Believe It Or Not – I Do

Today’s story –

I wanted to share a little story as I believe we retain memories from when we were in the womb and I’m tired of people saying infants don’t experience trauma being separated from their mom or that we were too young to remember. I’m a domestic infant adoption. I was adopted before I was born and it was finalized 3 months after. My mom never saw me or held me outside her body. They wouldn’t let her because they were afraid she’d change her mind. When I was a kid, I tried to get everyone to call me Storm. I wanted to change my name. I felt, deeply, that I was Storm. Nobody would call me that, and some made fun of me, so I stopped, but I still called myself that on the inside. Fast forward many years. I met my biological mom when I was 21. I immediately recognized her and even recognized her smell. I asked her if she’d named me. She said yes, I named you Stormy.

Here’s my personal version. On my mom’s original birth certificate that I received with her adoption file from the state of Tennessee, her mom’s name is listed as Lizzie Lou Stark (her maiden name which is common on birth certificates, she was married, her married surname was Moore). I have referred to my original maternal grandmother as Lizzie Lou ever since I knew her name. Finally, met some of my mom’s maternal line cousins (my mom died in 2015 knowing nothing except that her parents were Mr & Mrs J C Moore – not a lot to go on, so common and vague), they refer to her as Aunt Lou. Well, my middle sister, born 13 mos after me was named Lou Anne. There was a sister in law of my dad’s adoptive mother we called Aunt Anne as children. But the “Lou” part ? My husband has theorized that as my mom wasn’t separated from her mother until she was about 8 months old and was physically present with her until she was 6 months old, deep in my mom’s infant memory was the name “Lou”. Therefore, this story this morning made me smile and I read it to my husband.
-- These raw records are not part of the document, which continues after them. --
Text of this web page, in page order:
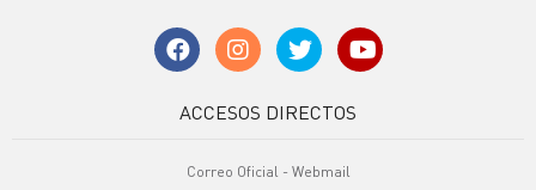
ACCESOS DIRECTOS
Correo Oficial - Webmail
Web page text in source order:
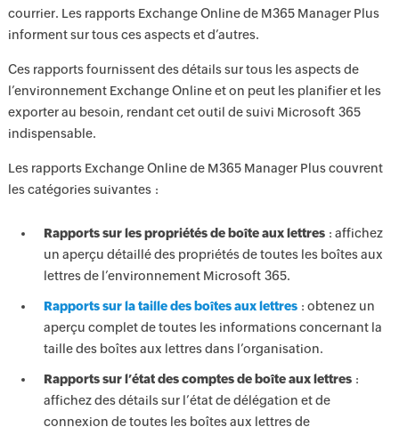
courrier. Les rapports Exchange Online de M365 Manager Plus
informent sur tous ces aspects et d’autres.
Ces rapports fournissent des détails sur tous les aspects de
l’environnement Exchange Online et on peut les planifier et les
exporter au besoin, rendant cet outil de suivi Microsoft 365
indispensable.
Les rapports Exchange Online de M365 Manager Plus couvrent
les catégories suivantes :
Rapports sur les propriétés de boîte aux lettres: affichez
un aperçu détaillé des propriétés de toutes les boîtes aux
lettres de l’environnement Microsoft 365.
Rapports sur la taille des boîtes aux lettres: obtenez un
aperçu complet de toutes les informations concernant la
taille des boîtes aux lettres dans l’organisation.
Rapports sur l’état des comptes de boîte aux lettres:
affichez des détails sur l’état de délégation et de
connexion de toutes les boîtes aux lettres de
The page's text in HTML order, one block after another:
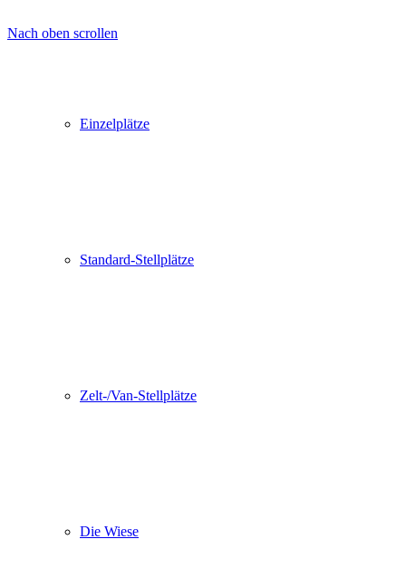
Einzelplätze
Standard-Stellplätze
Zelt-/Van-Stellplätze
Die Wiese
Nach oben scrollen
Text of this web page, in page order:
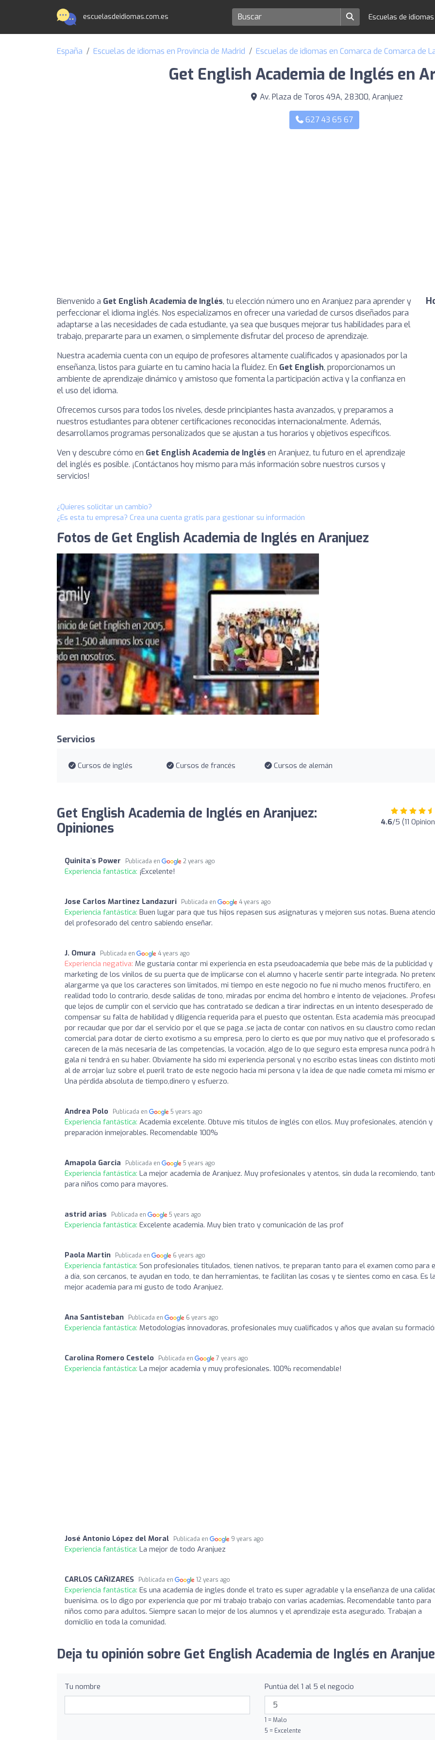
escuelasdeidiomas.com.es Escuelas de
España Escuelas de idiomas en Provincia de Madrid Escuelas de idiomas en Comarca de Comarca de
Get English Academia de Inglés en
Av. Plaza de Toros 49A, 28300, Aranjuez
627 43 65 67
Bienvenido a Get English Academia de Inglés, tu elección número uno en Aranjuez para aprender y
perfeccionar el idioma inglés. Nos especializamos en ofrecer una variedad de cursos diseñados para
adaptarse a las necesidades de cada estudiante, ya sea que busques mejorar tus habilidades para el
trabajo, prepararte para un examen, o simplemente disfrutar del proceso de aprendizaje.
Nuestra academia cuenta con un equipo de profesores altamente cualificados y apasionados por la
enseñanza, listos para guiarte en tu camino hacia la fluidez. En Get English, proporcionamos un
ambiente de aprendizaje dinámico y amistoso que fomenta la participación activa y la confianza en
el uso del idioma.
Ofrecemos cursos para todos los niveles, desde principiantes hasta avanzados, y preparamos a
nuestros estudiantes para obtener certificaciones reconocidas internacionalmente. Además,
desarrollamos programas personalizados que se ajustan a tus horarios y objetivos específicos.
Ven y descubre cómo en Get English Academia de Inglés en Aranjuez, tu futuro en el aprendizaje
del inglés es posible. ¡Contáctanos hoy mismo para más información sobre nuestros cursos y
servicios!
¿Quieres solicitar un cambio?
¿Es esta tu empresa? Crea una cuenta gratis para gestionar su información
Fotos de Get English Academia de Inglés en Aranjuez
Servicios
Cursos de inglés Cursos de francés Cursos de alemán
Get English Academia de Inglés en Aranjuez:
Opiniones
4.6/5 (11
Quinita`s Power Publicada en 2 years ago
Experiencia fantástica: ¡Excelente!
Jose Carlos Martinez Landazuri Publicada en 4 years ago
Experiencia fantástica: Buen lugar para que tus hijos repasen sus asignaturas y mejoren sus notas. Buena
del profesorado del centro sabiendo enseñar.
J. Omura Publicada en 4 years ago
Experiencia negativa: Me gustaría contar mi experiencia en esta pseudoacademia que bebe más de la publicidad y
marketing de los vinilos de su puerta que de implicarse con el alumno y hacerle sentir parte integrada. No
alargarme ya que los caracteres son limitados, mi tiempo en este negocio no fue ni mucho menos fructífero, en
realidad todo lo contrario, desde salidas de tono, miradas por encima del hombro e intento de vejaciones.
que lejos de cumplir con el servicio que has contratado se dedican a tirar indirectas en un intento desesperado de
compensar su falta de habilidad y diligencia requerida para el puesto que ostentan. Esta academia más
por recaudar que por dar el servicio por el que se paga ,se jacta de contar con nativos en su claustro como
comercial para dotar de cierto exotismo a su empresa, pero lo cierto es que por muy nativo que el profesorado
carecen de la más necesaria de las competencias, la vocación, algo de lo que seguro esta empresa nunca podrá
gala ni tendrá en su haber. Obviamente ha sido mi experiencia personal y no escribo estas líneas con distinto
al de arrojar luz sobre el pueril trato de este negocio hacia mi persona y la idea de que nadie cometa mi mismo
Una pérdida absoluta de tiempo,dinero y esfuerzo.
Andrea Polo Publicada en 5 years ago
Experiencia fantástica: Academia excelente. Obtuve mis títulos de inglés con ellos. Muy profesionales, atención y
preparación inmejorables. Recomendable 100%
Amapola Garcia Publicada en 5 years ago
Experiencia fantástica: La mejor academia de Aranjuez. Muy profesionales y atentos, sin duda la recomiendo,
para niños como para mayores.
astrid arias Publicada en 5 years ago
Experiencia fantástica: Excelente academia. Muy bien trato y comunicación de las prof
Paola Martin Publicada en 6 years ago
Experiencia fantástica: Son profesionales titulados, tienen nativos, te preparan tanto para el examen como para
a día, son cercanos, te ayudan en todo, te dan herramientas, te facilitan las cosas y te sientes como en casa. Es
mejor academia para mi gusto de todo Aranjuez.
Ana Santisteban Publicada en 6 years ago
Experiencia fantástica: Metodologías innovadoras, profesionales muy cualificados y años que avalan su
Carolina Romero Cestelo Publicada en 7 years ago
Experiencia fantástica: La mejor academia y muy profesionales. 100% recomendable!
José Antonio López del Moral Publicada en 9 years ago
Experiencia fantástica: La mejor de todo Aranjuez
CARLOS CAÑIZARES Publicada en 12 years ago
Experiencia fantástica: Es una academia de ingles donde el trato es super agradable y la enseñanza de una
buenisima. os lo digo por experiencia que por mi trabajo trabajo con varias academias. Recomendable tanto para
niños como para adultos. Siempre sacan lo mejor de los alumnos y el aprendizaje esta asegurado. Trabajan a
domicilio en toda la comunidad.
Deja tu opinión sobre Get English Academia de Inglés en
Tu nombre Puntúa del 1 al 5 el negocio
1 = Malo
5 = Excelente
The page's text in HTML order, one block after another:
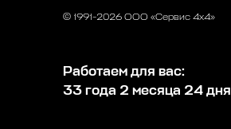
© 1991-2026 ООО «Сервис 4х4»
Работаем для вас:
33 года 2 месяца 24 дня
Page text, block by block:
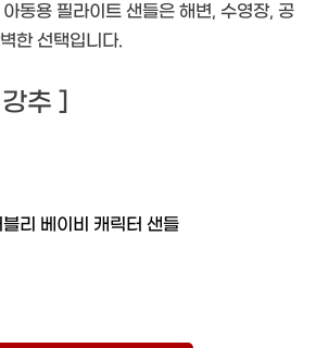
동용 필라이트 샌들은 해변, 수영장, 공
한 선택입니다.
추 ]
리 베이비 캐릭터 샌들
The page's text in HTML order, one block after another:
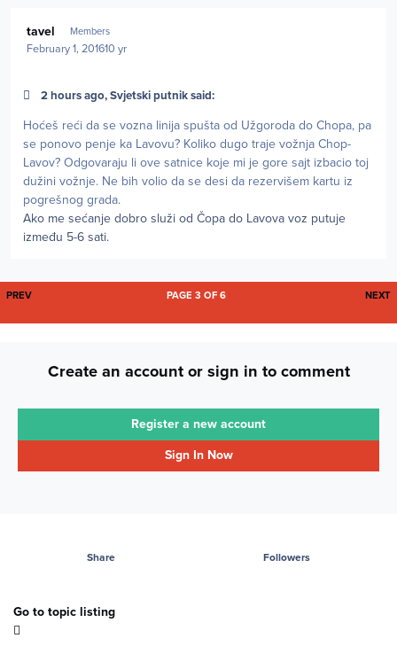
tavel Members
February 1, 201610 yr
2 hours ago, Svjetski putnik said:
Hoćeš reći da se vozna linija spušta od Užgoroda do Chopa, pa
se ponovo penje ka Lavovu? Koliko dugo traje vožnja Chop-
Lavov? Odgovaraju li ove satnice koje mi je gore sajt izbacio toj
dužini vožnje. Ne bih volio da se desi da rezervišem kartu iz
pogrešnog grada.
Ako me sećanje dobro služi od Čopa do Lavova voz putuje
između 5-6 sati.
FIRST PAGE
PREV NEXT
PAGE 3 OF 6
Create an account or sign in to comment
Register a new account
Sign In Now
Share Followers
Go to topic listing
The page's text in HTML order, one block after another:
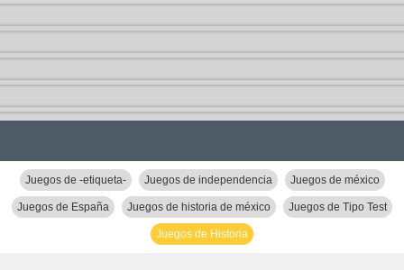
Juegos de -etiqueta- Juegos de independencia Juegos de méxico
Juegos de España Juegos de historia de méxico Juegos de Tipo Test
Juegos de Historia
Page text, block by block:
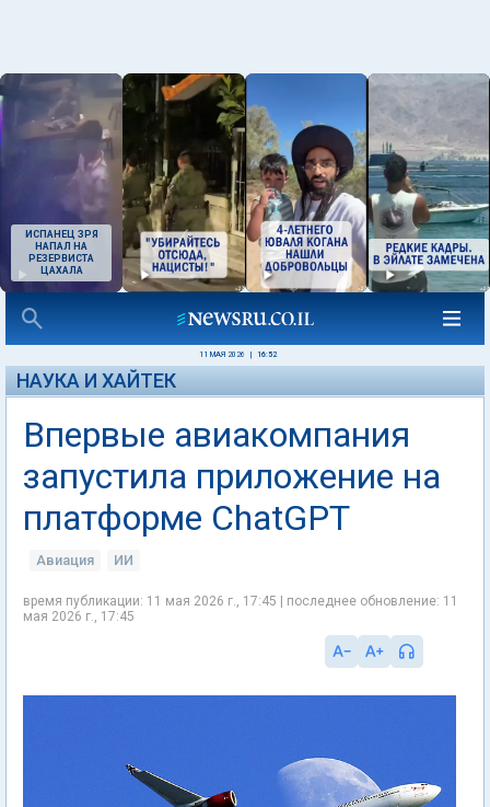
ИСПАНЕЦ ЗРЯ
НАПАЛ НА
РЕЗЕРВИСТА
ЦАХАЛА
11 МАЯ 2026 16:52
НАУКА И ХАЙТЕК
Впервые авиакомпания
запустила приложение на
платформе ChatGPT
Авиация ИИ
время публикации: 11 мая 2026 г., 17:45 | последнее обновление: 11
мая 2026 г., 17:45
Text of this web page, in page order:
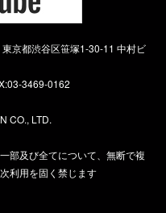
京都渋谷区笹塚1-30-11 中村ビ
3469-0162
CO., LTD.
部及び全てについて、無断で複
利用を固く禁じます

Another adoptee shares – I have a similar story, though not nearly as amazing because I wasn’t adopted until I was 13 months old. But I wasn’t talking yet, and in 1978, my parents were told I’d have no memories of my first year of life. Once I could speak, I asked what had happened to my dog, and about my yellow house with a fence. Both of those memories were accurate I found out when I found my biological family. Also, anytime I pretended to be someone else with my friends, I picked a name similar to Nicole. It turns out my first name was Tiffany Nicole, and I was called Nikki.

And one more for Foster Care Awareness Month – I was put in a temporary foster home from birth to two months when I was placed with my adoptive parents. From the time I could speak, every baby doll I ever had I named Amy. I found out at age 20 that my name in foster care was Amy.